## PROBLEM REQUIREMENTS
Only the text should be kept: print every entry below exactly and leave each image out.
----- LISTED ENTRIES -----
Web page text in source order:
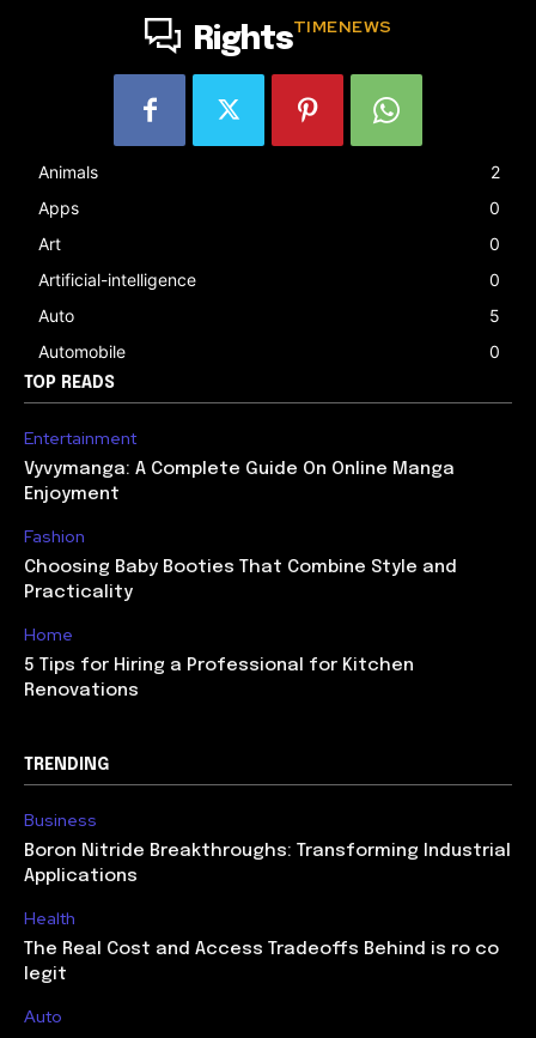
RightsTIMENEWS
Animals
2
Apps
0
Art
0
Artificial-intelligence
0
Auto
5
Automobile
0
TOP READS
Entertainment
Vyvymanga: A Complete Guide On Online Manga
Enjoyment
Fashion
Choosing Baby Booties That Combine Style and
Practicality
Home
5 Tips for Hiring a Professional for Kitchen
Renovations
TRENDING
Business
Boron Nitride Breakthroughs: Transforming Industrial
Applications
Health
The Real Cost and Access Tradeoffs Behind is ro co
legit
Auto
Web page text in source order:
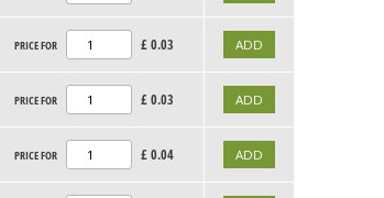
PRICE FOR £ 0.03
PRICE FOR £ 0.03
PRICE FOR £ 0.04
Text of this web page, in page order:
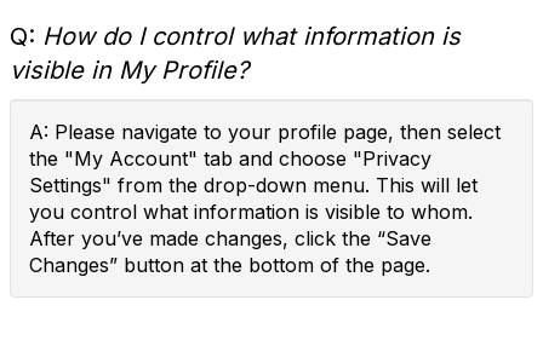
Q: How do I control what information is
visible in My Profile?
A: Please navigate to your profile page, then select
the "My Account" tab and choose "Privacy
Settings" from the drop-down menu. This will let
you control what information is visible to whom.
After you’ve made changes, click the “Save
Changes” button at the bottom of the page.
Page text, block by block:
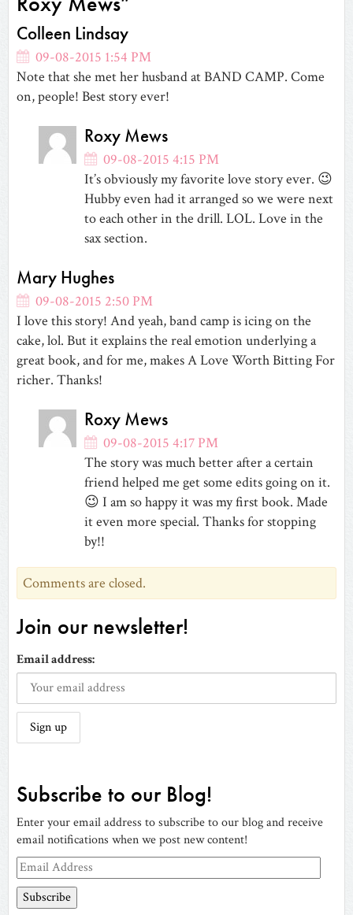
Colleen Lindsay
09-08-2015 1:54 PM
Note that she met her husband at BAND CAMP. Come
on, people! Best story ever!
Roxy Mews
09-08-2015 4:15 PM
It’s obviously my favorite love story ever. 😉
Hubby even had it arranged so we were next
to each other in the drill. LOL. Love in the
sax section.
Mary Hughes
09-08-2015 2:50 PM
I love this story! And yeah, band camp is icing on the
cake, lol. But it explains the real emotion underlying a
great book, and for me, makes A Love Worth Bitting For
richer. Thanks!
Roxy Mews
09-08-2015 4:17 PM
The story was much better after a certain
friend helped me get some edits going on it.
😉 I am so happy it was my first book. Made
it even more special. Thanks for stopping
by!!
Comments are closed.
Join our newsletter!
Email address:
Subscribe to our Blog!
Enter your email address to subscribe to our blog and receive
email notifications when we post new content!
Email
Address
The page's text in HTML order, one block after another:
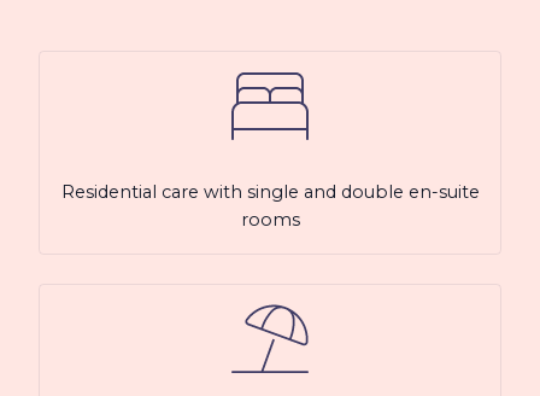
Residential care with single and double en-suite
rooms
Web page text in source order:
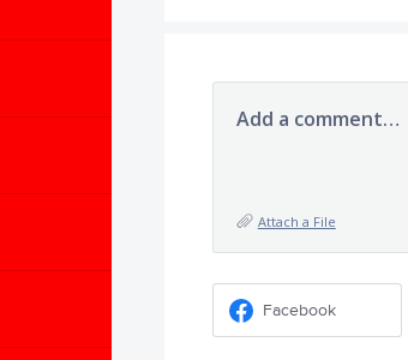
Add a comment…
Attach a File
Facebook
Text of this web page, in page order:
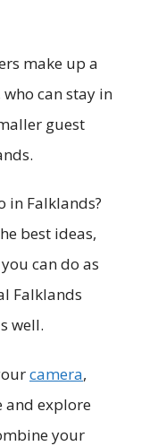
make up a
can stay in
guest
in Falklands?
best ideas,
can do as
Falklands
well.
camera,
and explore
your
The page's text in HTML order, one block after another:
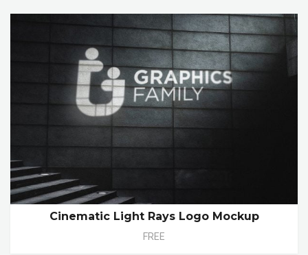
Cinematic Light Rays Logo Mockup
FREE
-----
## REPLY TO THE TASK
Web page text in source order:
RightsTIMENEWS
Animals
2
Apps
0
Art
0
Artificial-intelligence
0
Auto
5
Automobile
0
TOP READS
Entertainment
Vyvymanga: A Complete Guide On Online Manga
Enjoyment
Fashion
Choosing Baby Booties That Combine Style and
Practicality
Home
5 Tips for Hiring a Professional for Kitchen
Renovations
TRENDING
Business
Boron Nitride Breakthroughs: Transforming Industrial
Applications
Health
The Real Cost and Access Tradeoffs Behind is ro co
legit
Auto
Web page text in source order:
PRICE FOR £ 0.03
PRICE FOR £ 0.03
PRICE FOR £ 0.04
Text of this web page, in page order:
Q: How do I control what information is
visible in My Profile?
A: Please navigate to your profile page, then select
the "My Account" tab and choose "Privacy
Settings" from the drop-down menu. This will let
you control what information is visible to whom.
After you’ve made changes, click the “Save
Changes” button at the bottom of the page.
Page text, block by block:
Colleen Lindsay
09-08-2015 1:54 PM
Note that she met her husband at BAND CAMP. Come
on, people! Best story ever!
Roxy Mews
09-08-2015 4:15 PM
It’s obviously my favorite love story ever. 😉
Hubby even had it arranged so we were next
to each other in the drill. LOL. Love in the
sax section.
Mary Hughes
09-08-2015 2:50 PM
I love this story! And yeah, band camp is icing on the
cake, lol. But it explains the real emotion underlying a
great book, and for me, makes A Love Worth Bitting For
richer. Thanks!
Roxy Mews
09-08-2015 4:17 PM
The story was much better after a certain
friend helped me get some edits going on it.
😉 I am so happy it was my first book. Made
it even more special. Thanks for stopping
by!!
Comments are closed.
Join our newsletter!
Email address:
Subscribe to our Blog!
Enter your email address to subscribe to our blog and receive
email notifications when we post new content!
Email
Address
The page's text in HTML order, one block after another:
Residential care with single and double en-suite
rooms
Web page text in source order:
Add a comment…
Attach a File
Facebook
Text of this web page, in page order:
make up a
can stay in
guest
in Falklands?
best ideas,
can do as
Falklands
well.
camera,
and explore
your
The page's text in HTML order, one block after another:
Cinematic Light Rays Logo Mockup
FREE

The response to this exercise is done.